Sumber energi nuklir telah berkembang sejak puluhan tahun lalu. Energi nuklir terutama mulai dibangun di Eropa dan Amerika Utara. Tapi pertumbuhan kapasitasnya telah dibatasi saat ini.

Kini negara-negara Eropa dan Amerika sedang berlomba untuk membangun sumber energi terbarukan yang ramah lingkungan demi strategi ekonomi berkelanjutan.

Teknologi energi nuklir juga terkenal sangat mahal dan memiliki kekhawatiran tentang dampak negatifnya ketika mengalami kerusakan seperti terkena serangan dalam perang atau terkena bencana alam.

Tapi di Asia, pengembangan dan pembangunan teknologi energi nuklir sedang bertumbuhan. Ketika di tempat atau benua lain, pertumbuhan energi nuklir dibatasi bahkan dikurangi, di Asia justru semakin beranak pinak.

Berikut ini adalah lima negara di Asia dengan teknologi energi nuklir yang digunakan sebagai salah satu sumber energinya.

Sumber energi nuklir China

Sebagai kekuatan ekonomi baru pesaing Amerika Serikat, China terus membangun dan mengembangkan sumber energi nuklirnya. Nuklir dapat memberikan pasokan energi berlimpah untuk menopang kegiatan industrinya yang terus melesat.

Menurut International Atomic Energy Agency, per Juni 2020, China memiliki 47 unit tenaga nuklir operasional. Selain itu, ada 11 unit tenaga nuklir lain yang sedang dibangun.

Teknologi energi nuklir sebagai sumber energi di China, menyumbang 4,88 persen dari total bauran listrik pada 2019 dan dua unit terbaru (Yangjiang-6 dan Taishan-2) terhubung ke jaringan pada 2019.

Menurut World Nuclear, antara Desember 2011 sampai Desember 2021, sebagian besar unit baru telah ditambahkan di China. Dalam sepuluh tahun itu, terjadi peningkatan pembangkit nuklir sekitar 400 persen. 

Dorongan yang meningkat untuk membangun energi nuklir di China karena disebabkan polusi udara dari pembangkit listrik tenaga batu bara dan perubahan iklim. Sumber energi nuklir lebih sedikit menghasilkan emisi karbon.

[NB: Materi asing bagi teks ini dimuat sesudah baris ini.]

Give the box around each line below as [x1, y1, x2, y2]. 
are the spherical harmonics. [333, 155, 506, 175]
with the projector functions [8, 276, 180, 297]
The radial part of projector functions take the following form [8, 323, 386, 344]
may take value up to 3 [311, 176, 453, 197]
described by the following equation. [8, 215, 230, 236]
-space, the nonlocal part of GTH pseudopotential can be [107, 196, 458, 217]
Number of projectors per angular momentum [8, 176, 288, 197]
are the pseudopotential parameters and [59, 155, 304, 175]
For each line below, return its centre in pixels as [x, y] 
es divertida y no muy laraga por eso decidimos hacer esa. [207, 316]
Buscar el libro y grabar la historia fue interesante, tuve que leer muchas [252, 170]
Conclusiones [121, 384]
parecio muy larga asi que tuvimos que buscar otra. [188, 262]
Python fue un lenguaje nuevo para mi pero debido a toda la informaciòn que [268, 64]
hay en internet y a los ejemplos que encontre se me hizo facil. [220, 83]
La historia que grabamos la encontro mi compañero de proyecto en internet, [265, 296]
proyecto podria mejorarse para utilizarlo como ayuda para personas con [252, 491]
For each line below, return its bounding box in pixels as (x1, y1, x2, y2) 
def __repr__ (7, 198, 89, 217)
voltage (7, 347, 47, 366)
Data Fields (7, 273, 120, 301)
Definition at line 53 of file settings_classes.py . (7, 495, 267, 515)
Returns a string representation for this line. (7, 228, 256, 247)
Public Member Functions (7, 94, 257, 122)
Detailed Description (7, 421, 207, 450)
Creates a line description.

Sumber energi nuklir India

Setelah China, India adalah pemilik salah satu sumber energi nuklir di Asia. India telah bersaing dengan China dalam berbagai sektor, khususnya di ekonomi dan militer. India terus bertekad mengungguli China.

Menurut World Nuclear, India sampai Juli 2022 telah memiliki 22 reaktor nuklir yang dapat dioperasikan. Selain itu, India juga sedang membangun 8 reaktor nuklir lainnya dengan total 12 reaktor nuklir yang direncanakan.

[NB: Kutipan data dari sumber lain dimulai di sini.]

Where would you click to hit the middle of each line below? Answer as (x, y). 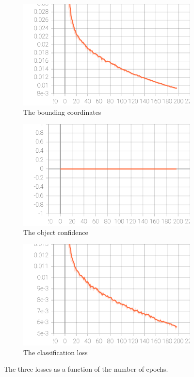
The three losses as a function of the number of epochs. (86, 368)
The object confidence (56, 232)
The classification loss (56, 352)
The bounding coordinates (62, 112)
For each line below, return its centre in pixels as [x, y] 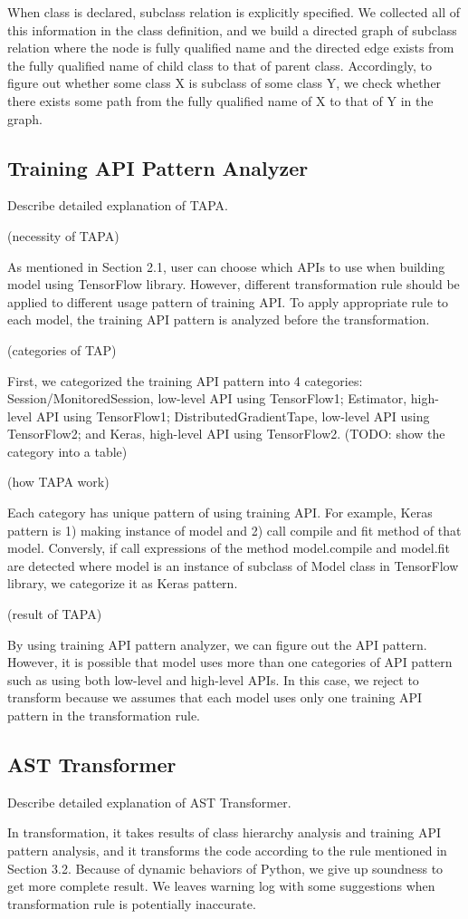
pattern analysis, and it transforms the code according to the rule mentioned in [227, 850]
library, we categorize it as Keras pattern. [123, 583]
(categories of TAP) [62, 349]
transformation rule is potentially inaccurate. [132, 903]
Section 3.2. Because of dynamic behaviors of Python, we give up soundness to [225, 868]
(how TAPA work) [58, 482]
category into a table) [67, 451]
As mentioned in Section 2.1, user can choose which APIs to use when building [226, 266]
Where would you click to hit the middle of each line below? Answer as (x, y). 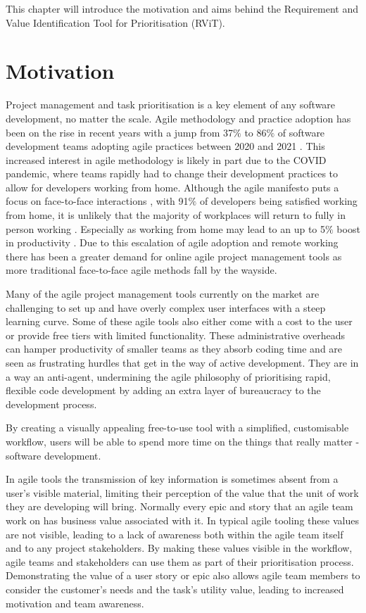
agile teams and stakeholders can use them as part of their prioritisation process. (180, 561)
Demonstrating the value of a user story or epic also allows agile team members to (183, 575)
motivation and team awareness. (75, 603)
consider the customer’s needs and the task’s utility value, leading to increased (175, 589)
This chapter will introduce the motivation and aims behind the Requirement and (182, 8)
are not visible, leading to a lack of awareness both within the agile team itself (175, 534)
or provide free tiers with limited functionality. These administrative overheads (176, 335)
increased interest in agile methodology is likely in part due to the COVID (166, 159)
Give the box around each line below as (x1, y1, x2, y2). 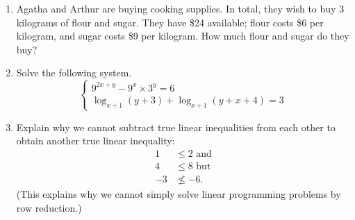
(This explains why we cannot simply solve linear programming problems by (16, 187, 341, 201)
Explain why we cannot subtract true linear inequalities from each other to (16, 119, 336, 134)
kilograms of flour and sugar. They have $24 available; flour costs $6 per (16, 15, 324, 29)
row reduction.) (16, 200, 82, 214)
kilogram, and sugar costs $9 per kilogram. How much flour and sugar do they (16, 28, 349, 43)
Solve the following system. (16, 65, 132, 80)
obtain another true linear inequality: (16, 133, 175, 148)
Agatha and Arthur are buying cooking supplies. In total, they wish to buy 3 (16, 1, 345, 15)

Sumber energi nuklir India menjadi bagian program pembangunan infrastruktur besar-besaran. Negara ini juga terkenal sebagai pelopor dalam pengembangan siklus bahan bakar thorium, energi nuklir alternatif yang disebut juga nuklir hijau.

Sumber energi nuklir Jepang

Sebagai salah satu negara maju, Jepang miskin sumber daya energi. Sebagian besar energi negara itu diimpor dari negara lain. Untuk energi batu bara, Jepang banyak membeli dari Australia dan Indonesia.

Untuk menopang industri raksasanya, Jepang memiliki 33 reaktor nuklir yang dapat dioperasikan. Meski begitu, beberapa di antaranya kini ditutup sementara.

Pemerintah Jepang, menurut World Nuclear sedang membangun 2 reaktor nuklir dan merencanakan untuk membangun 1 lagi reaktor yang diperkirakan menghasilkan daya 1,4 GWe.

Dengan jumlah itu, tenaga nuklir Jepang memasok hingga 30 persen kebutuhan listriknya hingga tahun 2011 lalu. Dalam jangka panjang, Jepang ingin meningkatkan sumber energi nuklirnya sampai 90 GWe.

Setelah kecelakaan reaktor nuklir Fukushima pada 2011, niat itu diurungkan dan energi nuklir diharapkan menyediakan sekitar 20 persen kebutuhan listrik.

Sumber energi nukli Korea Selatan

Korea Selatan adalah salah satu negara maju lain yang memiliki puluhan reaktor nuklir untuk menopang kebutuhan listrik industrinya. Sejauh ini Korea Selatan memiliki 25 reaktor nuklir yang dapat dioperasikan. 3 reaktor nuklir sedang dalam pembangunan.

Pemerintah Korea pada tahun 2017 pernah memperkenalkan untuk menghapus energi nuklir secara bertahap tapi dibatalkan pada Maret 2022. 

Kini Korea Selatan adalah salah satu pemilik teknologi nuklir terkemuka di dunia dan mengekspor teknologinya itu ke negara lain. Korea Selatan saat ini terlibat dalam pembangunan 4 reaktor nuklir di Uni Emirat Arab di bawah kontrak puluhan miliar dolar.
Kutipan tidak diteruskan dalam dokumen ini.